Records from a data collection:
Content starts

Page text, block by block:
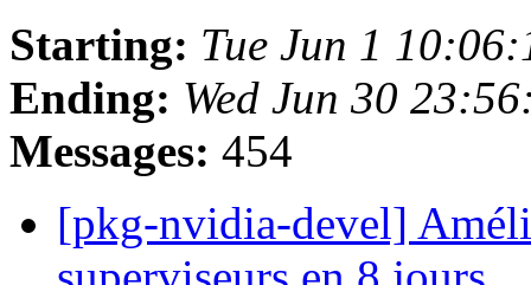
Starting: Tue Jun 1
Ending: Wed Jun 30
Messages: 454
[pkg-nvidia-devel]
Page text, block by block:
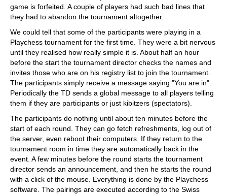
game is forfeited. A couple of players had such bad lines that
they had to abandon the tournament altogether.
We could tell that some of the participants were playing in a
Playchess tournament for the first time. They were a bit nervous
until they realised how really simple it is. About half an hour
before the start the tournament director checks the names and
invites those who are on his registry list to join the tournament.
The participants simply receive a message saying "You are in".
Periodically the TD sends a global message to all players telling
them if they are participants or just kibitzers (spectators).
The participants do nothing until about ten minutes before the
start of each round. They can go fetch refreshments, log out of
the server, even reboot their computers. If they return to the
tournament room in time they are automatically back in the
event. A few minutes before the round starts the tournament
director sends an announcement, and then he starts the round
with a click of the mouse. Everything is done by the Playchess
software. The pairings are executed according to the Swiss
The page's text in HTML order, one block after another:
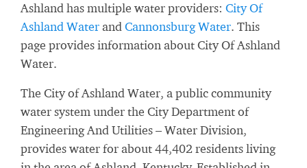
Ashland has multiple water providers: City Of
Ashland Waterand Cannonsburg Water. This
page provides information about City Of Ashland
Water.
The City of Ashland Water, a public community
water system under the City Department of
Engineering And Utilities – Water Division,
provides water for about 44,402 residents living
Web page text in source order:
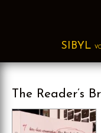
SIBYL
The Reader’s
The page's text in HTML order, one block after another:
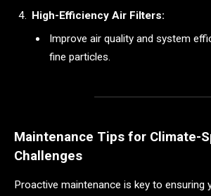
High-Efficiency Air Filters:
Improve air quality and system
fine particles.
Maintenance Tips for Climate-
Challenges
Proactive maintenance is key to ensuring
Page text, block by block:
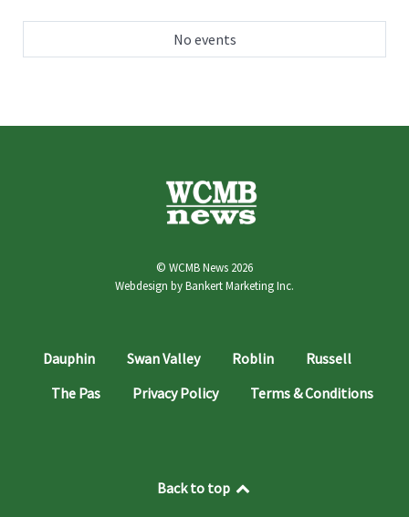
No events
© WCMB News 2026
Webdesign byBankert Marketing Inc.
Dauphin Swan Valley Roblin
Russell
The Pas
Privacy Policy Terms & Conditions
Back to top
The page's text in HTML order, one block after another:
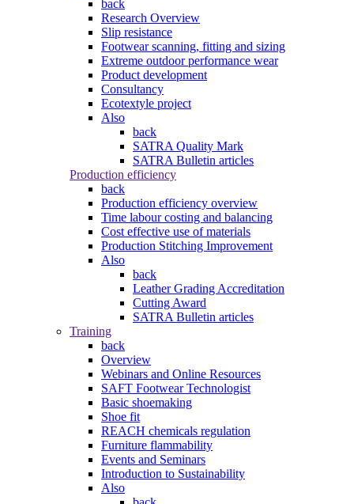
back
Research Overview
Slip resistance
Footwear scanning, fitting and sizing
Extreme outdoor performance wear
Product development
Consultancy
Ecotextyle project
Also
back
SATRA Quality Mark
SATRA Bulletin articles
Production efficiency
back
Production efficiency overview
Time labour costing and balancing
Cost effective use of materials
Production Stitching Improvement
Also
back
Leather Grading Accreditation
Cutting Award
SATRA Bulletin articles
Training
back
Overview
Webinars and Online Resources
SAFT Footwear Technologist
Basic shoemaking
Shoe fit
REACH chemicals regulation
Furniture flammability
Events and Seminars
Introduction to Sustainability
Also
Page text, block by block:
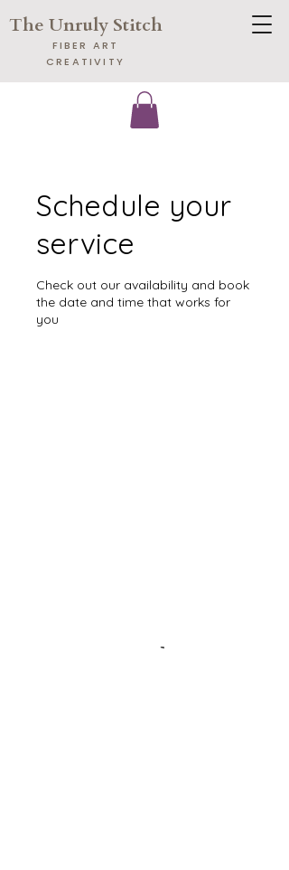
The Unruly Stitch
​FIBER ART
CREATIVITY
Schedule your
service
Check out our availability and book
the date and time that works for
you
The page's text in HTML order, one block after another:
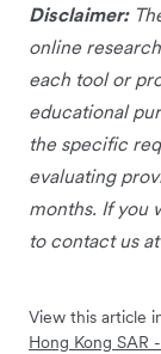
Disclaimer:
online
each tool or
educational
the specific
evaluating
months. If you
to contact us at
View this article
Hong Kong SAR
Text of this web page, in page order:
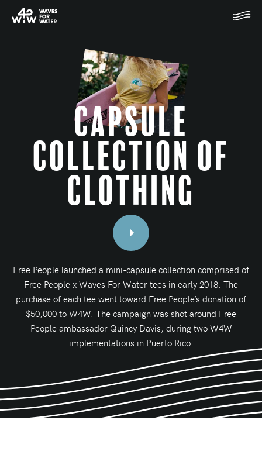
Capsule
collection of
clothing
Free People launched a mini-capsule collection comprised of
Free People x Waves For Water tees in early 2018. The
purchase of each tee went toward Free People’s donation of
$50,000 to W4W. The campaign was shot around Free
People ambassador Quincy Davis, during two W4W
implementations in Puerto Rico.
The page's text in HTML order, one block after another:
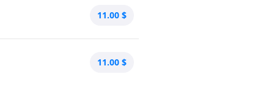
11.00 $
11.00 $
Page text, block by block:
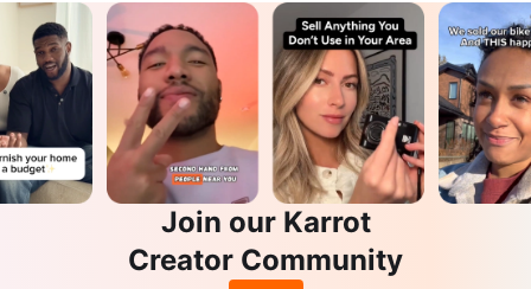
Join our Karrot
Creator Community
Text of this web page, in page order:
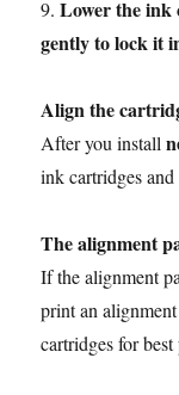
9.Lower the ink
gently to lock it
Align the
After you install
ink cartridges
The alignment
If the alignment
print an
cartridges for
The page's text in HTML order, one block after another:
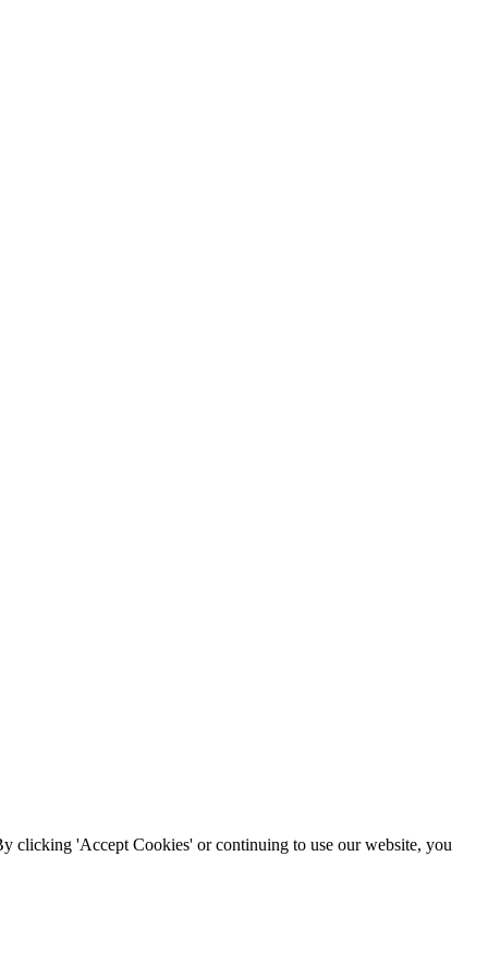
clicking 'Accept Cookies' or continuing to use our website, you
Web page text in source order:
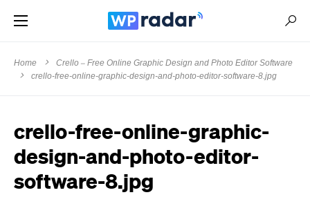
Home
Crello – Free Online Graphic Design and Photo Editor Software
crello-free-online-graphic-design-and-photo-editor-software-8.jpg
crello-free-online-graphic-
design-and-photo-editor-
software-8.jpg
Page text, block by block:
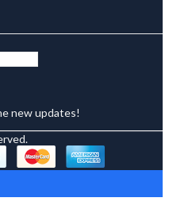
new updates!
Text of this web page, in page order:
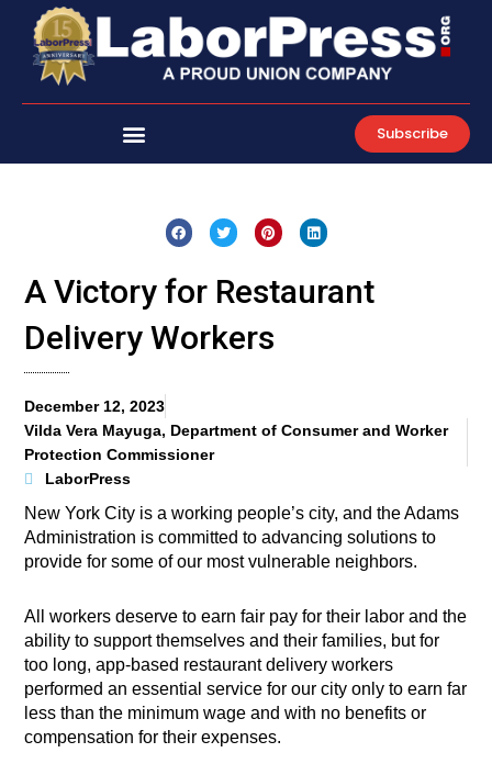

Content ends

For this exercise, output the records exactly but omit their pictures.

WRITTEN ANSWER:
Page text, block by block:
Starting: Tue Jun 1
Ending: Wed Jun 30
Messages: 454
[pkg-nvidia-devel]
Page text, block by block:
game is forfeited. A couple of players had such bad lines that
they had to abandon the tournament altogether.
We could tell that some of the participants were playing in a
Playchess tournament for the first time. They were a bit nervous
until they realised how really simple it is. About half an hour
before the start the tournament director checks the names and
invites those who are on his registry list to join the tournament.
The participants simply receive a message saying "You are in".
Periodically the TD sends a global message to all players telling
them if they are participants or just kibitzers (spectators).
The participants do nothing until about ten minutes before the
start of each round. They can go fetch refreshments, log out of
the server, even reboot their computers. If they return to the
tournament room in time they are automatically back in the
event. A few minutes before the round starts the tournament
director sends an announcement, and then he starts the round
with a click of the mouse. Everything is done by the Playchess
software. The pairings are executed according to the Swiss
The page's text in HTML order, one block after another:
Ashland has multiple water providers: City Of
Ashland Waterand Cannonsburg Water. This
page provides information about City Of Ashland
Water.
The City of Ashland Water, a public community
water system under the City Department of
Engineering And Utilities – Water Division,
provides water for about 44,402 residents living
Web page text in source order:
SIBYL
The Reader’s
The page's text in HTML order, one block after another:
High-Efficiency Air Filters:
Improve air quality and system
fine particles.
Maintenance Tips for Climate-
Challenges
Proactive maintenance is key to ensuring
Page text, block by block:
No events
© WCMB News 2026
Webdesign byBankert Marketing Inc.
Dauphin Swan Valley Roblin
Russell
The Pas
Privacy Policy Terms & Conditions
Back to top
The page's text in HTML order, one block after another:
back
Research Overview
Slip resistance
Footwear scanning, fitting and sizing
Extreme outdoor performance wear
Product development
Consultancy
Ecotextyle project
Also
back
SATRA Quality Mark
SATRA Bulletin articles
Production efficiency
back
Production efficiency overview
Time labour costing and balancing
Cost effective use of materials
Production Stitching Improvement
Also
back
Leather Grading Accreditation
Cutting Award
SATRA Bulletin articles
Training
back
Overview
Webinars and Online Resources
SAFT Footwear Technologist
Basic shoemaking
Shoe fit
REACH chemicals regulation
Furniture flammability
Events and Seminars
Introduction to Sustainability
Also
Page text, block by block:
The Unruly Stitch
​FIBER ART
CREATIVITY
Schedule your
service
Check out our availability and book
the date and time that works for
you
The page's text in HTML order, one block after another:
Disclaimer:
online
each tool or
educational
the specific
evaluating
months. If you
to contact us at
View this article
Hong Kong SAR
Text of this web page, in page order:
Capsule
collection of
clothing
Free People launched a mini-capsule collection comprised of
Free People x Waves For Water tees in early 2018. The
purchase of each tee went toward Free People’s donation of
$50,000 to W4W. The campaign was shot around Free
People ambassador Quincy Davis, during two W4W
implementations in Puerto Rico.
The page's text in HTML order, one block after another:
11.00 $
11.00 $
Page text, block by block:
Join our Karrot
Creator Community
Text of this web page, in page order:
9.Lower the ink
gently to lock it
Align the
After you install
ink cartridges
The alignment
If the alignment
print an
cartridges for
The page's text in HTML order, one block after another:
clicking 'Accept Cookies' or continuing to use our website, you
Web page text in source order:
Home
Crello – Free Online Graphic Design and Photo Editor Software
crello-free-online-graphic-design-and-photo-editor-software-8.jpg
crello-free-online-graphic-
design-and-photo-editor-
software-8.jpg
Page text, block by block:
new updates!
Text of this web page, in page order:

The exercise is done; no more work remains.